Although collagen has excellent biodegradability, low antigenicity, and biological stability, its mechanical strength is unsatisfactory. How to improve the mechanical strength of mineralized collagen is a focus of research. The combination of HA and collagen, which are also biological materials, has given great development to the bionic materials of bone. However, how to prepare bionic bone materials more in line with the natural structure of bone has become the consensus of the research community.
Admittedly, there are many maturely prepared mineralized collagens on the market, which are obtained by the following methods: 1. Precipitate the prepared collagen scaffold in the biomimetic mineralization solution. 2. Codeposition of collagen and HAp. Although this bionic bone also has the pore size and porosity of natural bone, these large pores allow cells and capillaries to grow, showing excellent bone conductivity; however, in the same proportion of components as natural bone, this bionic bone is not as good as the mechanical properties of real bone. In addition, these biomimetic bones are also quite different from natural bones at the collagen fiber level. Under the transmission electron microscope, the collagen fibers of natural bone showed obvious periodic banding (intra-fiber mineralization), while the mineralized collagen of bionic bone was only the attachment of collagen fibers and HAp (extra-fiber mineralization). In Kim’s experiment, it also showed that there were debonding particles in the artificially prepared mineralized collagen, which had a negative effect on the elastic modulus of mineralized collagen [112]. More precisely, the realization of in-fiber mineralization is also one of the effective ways to improve the mechanical properties of mineralized collagen.
In this regard, in the first section, starting from the structure of bone, we explained the multi-scale and multi-level structure of bone.

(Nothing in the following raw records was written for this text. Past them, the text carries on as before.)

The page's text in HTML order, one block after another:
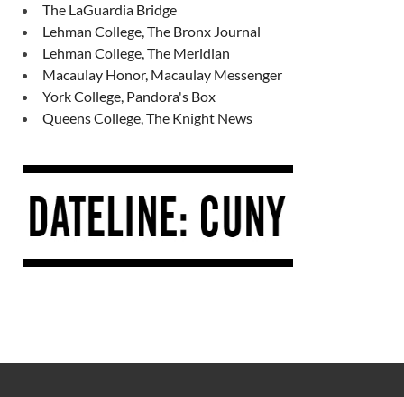
The LaGuardia Bridge
Lehman College, The Bronx Journal
Lehman College, The Meridian
Macaulay Honor, Macaulay Messenger
York College, Pandora's Box
Queens College, The Knight News
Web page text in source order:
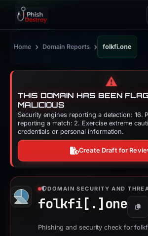
Home › Domain Reports › folkfi.one
⚠️
THIS DOMAIN HAS BEEN
MALICIOUS
Security engines reporting a detection: 16.
reporting a match: 2. Exercise extreme
credentials or personal information.
Create Draft for
DOMAIN SECURITY AND
folkfi[.] one
Phishing and security check for
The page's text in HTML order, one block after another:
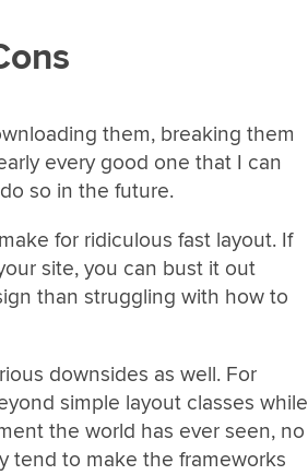
them, breaking them
every good one that I can
so in the future.
for ridiculous fast layout. If
site, you can bust it out
than struggling with how to
downsides as well. For
simple layout classes while
the world has ever seen, no
tend to make the frameworks
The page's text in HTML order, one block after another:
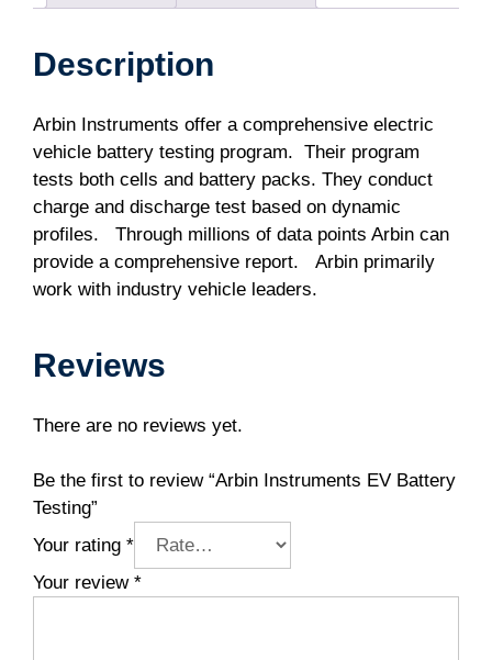
Description
Arbin Instruments offer a comprehensive electric
vehicle battery testing program. Their program
tests both cells and battery packs. They conduct
charge and discharge test based on dynamic
profiles. Through millions of data points Arbin can
provide a comprehensive report. Arbin primarily
work with industry vehicle leaders.
Reviews
There are no reviews yet.
Be the first to review “Arbin Instruments EV Battery
Testing”
Your rating *
Your review *
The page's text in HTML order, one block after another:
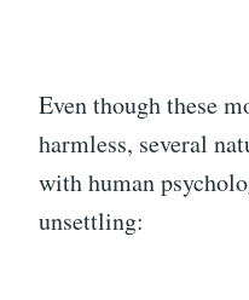
Even though these
harmless, several
with human
unsettling:
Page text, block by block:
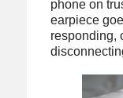
phone on
earpiece
responding,

From the most basic amino acids and HA crystals to mineralized collagen fibers and even to the whole bone, each layer is extremely complex, which also gives us a great challenge to understand the microstructure and mechanism of bone and to prepare artificial bionic bone. We analyzed the mechanical properties at the level of the bone unit (compact bone and cancellous bone). At the same time, stress is the main stimulus for people’s daily activities. Whether the force acts on the cells or directly on the matrix, the stress acts on the bone matrix inevitably. Mechanical stimulation is one of the influencing factors in enhancing collagen mineralization. Mineralized collagen materials are particularly important for bone, but the current research progress is far from satisfactory. Although the study confirmed at the microscopic level that fluid shear forces can regulate the rate, size, and distribution of the mineralized precursor, the implants are subjected to complex and diverse forces in the human body, and it is unknown how the complex and diverse forces regulate collagen mineralization. Bone is a piezoelectric material. Studies have shown that bone has a significant inverse piezoelectric effect on the microscopic surface. This is exciting, which helps to understand the mineralization process, and mechanical stimulation through the piezoelectric effect to produce charge affects the adhesion of HA.
In conclusion, as a bioactive material, collagen can produce different responses to different mechanical stimuli. The goal of research on bionic bone repair materials has always been to change their macroscopic and microscopic structures to have good mechanical properties similar to natural bone. The constitutive and structure-activity relationship between mechanical stimulation, mineralized structure, and mechanical properties are also worthy of further study. Mineralized collagen is expected to be better developed as a new bone repair material.

Author Contributions

Conceptualization, writing—original draft preparation and visualization, Y.N.; conceptualization, writing—review, editing, project administration, and Funding acquisition. T.D. and Y.L. All authors have read and agreed to the published version of the manuscript.

Funding

This work was financially supported by the National Key Research and Development Program of China (2021YFA1000202), National Natural Science Foundation of China (Nos. 11832003 and 12202023), China Postdoctoral Science Foundation (No. 2021TQ0020), Beijing Postdoctoral Research Foundation (No. 2022ZZ041).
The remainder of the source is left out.